IF YOU'VE attended any of the Savannah Folk Music Society's monthly concerts over the past few years, you've seen and heard Chris Desa, the show's affable host.
And if you haven’t, you’ve been missing out on one of the city’s best values in musical entertainment.
Desa, a folk musician himself, usually starts the program. And for five dollars, you get two hours and two acts of real, honest music from the heart.
Now this weekend brings the society’s annual Folk Music Festival, a three-day celebration of the genre, one of the hardest to get words around.
“For some people, folk music just is whatever happened in the 60’s,” Desa says. “Yes, the Weavers and Peter, Paul and Mary, sure. But I think folk music is sung and played by everybody.”
Folk music is so expansive, it sometimes threatens to fall off its wheels. You can get pretty rocky and poppy within the genre’s outer orbits.
But Desa does a great job keeping it all close to the center.
Among the five musicians traveling to this year’s festival is a singer-songwriter who was inspired to become a folk musician by a neighbor who happened to be Pete Seeger.
Now, that’s about as folk as it gets.
“People are tired of the perfect, fake, computer-corrected everything around them,” says Michael Johnathon. “They want things that are real. And that’s where acoustic, organic, real, front porch, from-the-heart-not-the-chart music comes from.”
Johnathon’s music comes from Appalachia with stories and messages soaked in melody.
He also created “Woodsongs Old Time Radio Hour,” heard on radio and TV worldwide, including Saturday nights on South Carolina ETV.
I’m also excited about a singer whose songwriting credits include 11 Billboard country hits and Restless Heart’s crossover smash, the beautiful “I’ll Still Be Loving You.”
Pam Rose got a well-deserved Grammy nomination for that song. And I’d never heard of her until now. But such is the power of that song that I’m drawn to hear more.
As for Desa himself, he likewise attracted my curiosity from the day he took over emcee duties from former host Hank Wiseman in 2011.
Desa grew up in Bombay in the 1960’s.
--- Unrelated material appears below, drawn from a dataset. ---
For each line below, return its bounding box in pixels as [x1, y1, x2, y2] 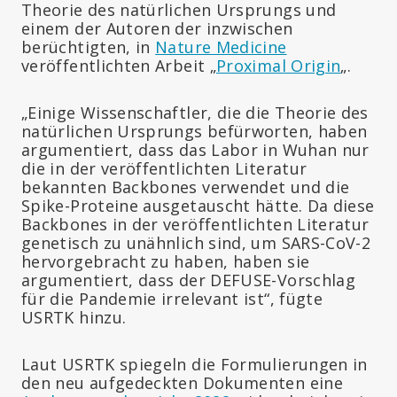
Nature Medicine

And no corner of the earth escaped America’s folk music revival back then.
“We would have parties and they’d invariably end up with a sing-along,” Desa says. “And that’s when I started hearing tunes like ‘Lemon Tree’ or ‘If I Had a Hammer.’”
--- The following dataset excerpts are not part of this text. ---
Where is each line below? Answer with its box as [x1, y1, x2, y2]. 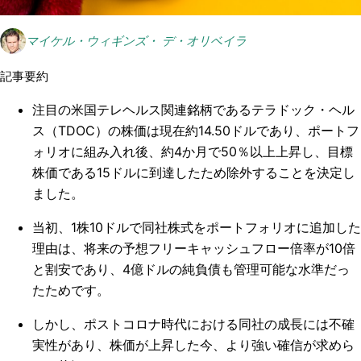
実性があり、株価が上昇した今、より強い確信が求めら [32, 337, 355, 353]
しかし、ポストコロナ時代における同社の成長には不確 [32, 316, 355, 332]
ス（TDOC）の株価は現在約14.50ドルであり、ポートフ [32, 122, 359, 139]
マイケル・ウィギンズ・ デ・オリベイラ [26, 33, 247, 48]
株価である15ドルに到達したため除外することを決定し [32, 164, 355, 180]
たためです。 [32, 282, 110, 298]
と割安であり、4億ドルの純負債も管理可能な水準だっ [32, 261, 350, 277]
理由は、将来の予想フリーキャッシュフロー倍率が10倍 [32, 240, 355, 256]
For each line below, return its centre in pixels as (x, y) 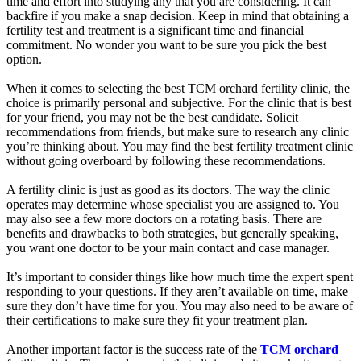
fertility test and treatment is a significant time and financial (155, 30)
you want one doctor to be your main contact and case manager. (168, 247)
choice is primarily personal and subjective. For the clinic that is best (179, 102)
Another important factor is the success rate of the (133, 349)
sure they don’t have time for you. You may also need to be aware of (180, 305)
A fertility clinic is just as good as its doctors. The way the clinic (168, 189)
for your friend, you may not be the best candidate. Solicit (152, 117)
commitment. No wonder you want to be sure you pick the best (166, 44)

Young Desa once got into trouble for carrying a guitar into church. But, as I learned from Teddy Adams a few weeks back, young musicians are frequently led intro trouble by older, streetwise teachers.
In Desa’s case, it was a family friend, the sing-along master.
“He showed me four chords and then I found my way with the rest,” Desa says.
He’s never recorded seriously. His paying gig is maritime consulting. He used to captain oil tankers. When we spoke, he just had returned from a job in Philadelphia.
“A ship owner wanted me to look over the ship and give them some pointers as to what they need to correct before the oil company inspector came on board,” Desa says. “I used to do oil company inspections for many years.”
Folk music is just his free time. And if you have to ask why, listen to a song he played during my interview. It was written for his son, when his son was sick.
“I try to play this tune every day, just as a thank you because we are very grateful,” Desa says. “My son is 99 percent back to what he should be.”
Music can heal and inspire. And this weekend, no matter the background or style, it’ll come straight from the heart. That’s folk music.